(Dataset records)

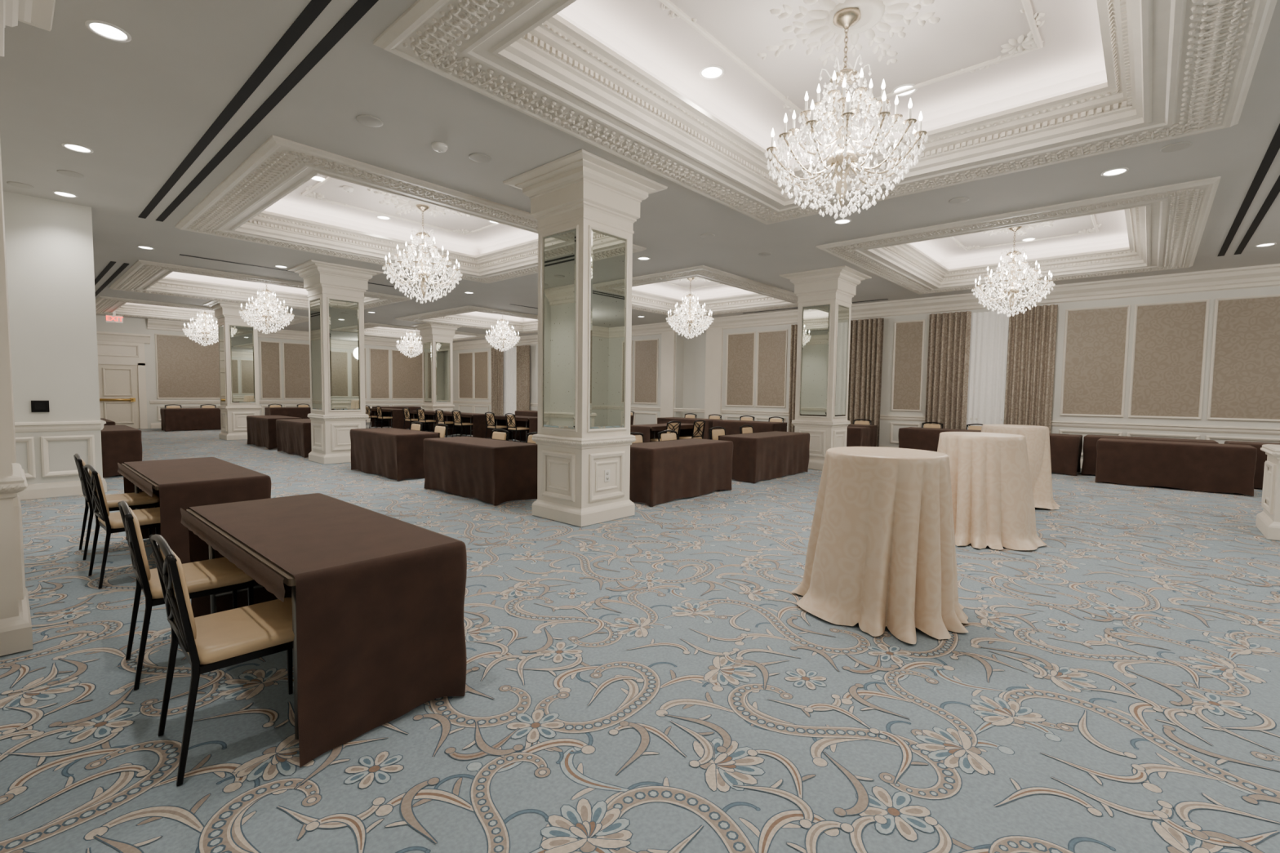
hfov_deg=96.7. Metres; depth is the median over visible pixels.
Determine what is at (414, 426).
banquet chair
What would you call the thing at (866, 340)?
drapery panel
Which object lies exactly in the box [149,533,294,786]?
banquet chair
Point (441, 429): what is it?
banquet chair
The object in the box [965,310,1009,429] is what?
sheer curtain
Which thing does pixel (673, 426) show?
banquet chair
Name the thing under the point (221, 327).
mirror
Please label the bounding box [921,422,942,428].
banquet chair
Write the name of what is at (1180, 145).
ceiling speaker
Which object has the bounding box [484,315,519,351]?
chandelier
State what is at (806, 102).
candle
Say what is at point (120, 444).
draped table
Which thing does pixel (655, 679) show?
floor
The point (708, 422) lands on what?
draped table
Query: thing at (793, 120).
candle
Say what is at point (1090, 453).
draped table
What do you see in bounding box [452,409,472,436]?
banquet chair
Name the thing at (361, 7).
ceiling air slot
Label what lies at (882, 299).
ceiling track
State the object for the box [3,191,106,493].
wall pier
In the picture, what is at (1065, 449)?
draped table
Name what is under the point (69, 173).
ceiling speaker
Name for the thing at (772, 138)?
candle
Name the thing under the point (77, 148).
recessed light
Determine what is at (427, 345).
mirror
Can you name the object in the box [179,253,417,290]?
ceiling track
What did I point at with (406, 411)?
banquet chair
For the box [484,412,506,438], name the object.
banquet chair
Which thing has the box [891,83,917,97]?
recessed light
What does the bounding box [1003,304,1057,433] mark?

◆ Exercise requirements ◆
The required output is each line above restated verbatim, with all images omitted.

◆ Written answer ◆
hfov_deg=96.7. Metres; depth is the median over visible pixels.
Determine what is at (414, 426).
banquet chair
What would you call the thing at (866, 340)?
drapery panel
Which object lies exactly in the box [149,533,294,786]?
banquet chair
Point (441, 429): what is it?
banquet chair
The object in the box [965,310,1009,429] is what?
sheer curtain
Which thing does pixel (673, 426) show?
banquet chair
Name the thing under the point (221, 327).
mirror
Please label the bounding box [921,422,942,428].
banquet chair
Write the name of what is at (1180, 145).
ceiling speaker
Which object has the bounding box [484,315,519,351]?
chandelier
State what is at (806, 102).
candle
Say what is at point (120, 444).
draped table
Which thing does pixel (655, 679) show?
floor
The point (708, 422) lands on what?
draped table
Query: thing at (793, 120).
candle
Say what is at point (1090, 453).
draped table
What do you see in bounding box [452,409,472,436]?
banquet chair
Name the thing at (361, 7).
ceiling air slot
Label what lies at (882, 299).
ceiling track
State the object for the box [3,191,106,493].
wall pier
In the picture, what is at (1065, 449)?
draped table
Name what is under the point (69, 173).
ceiling speaker
Name for the thing at (772, 138)?
candle
Name the thing under the point (77, 148).
recessed light
Determine what is at (427, 345).
mirror
Can you name the object in the box [179,253,417,290]?
ceiling track
What did I point at with (406, 411)?
banquet chair
For the box [484,412,506,438], name the object.
banquet chair
Which thing has the box [891,83,917,97]?
recessed light
What does the bounding box [1003,304,1057,433] mark?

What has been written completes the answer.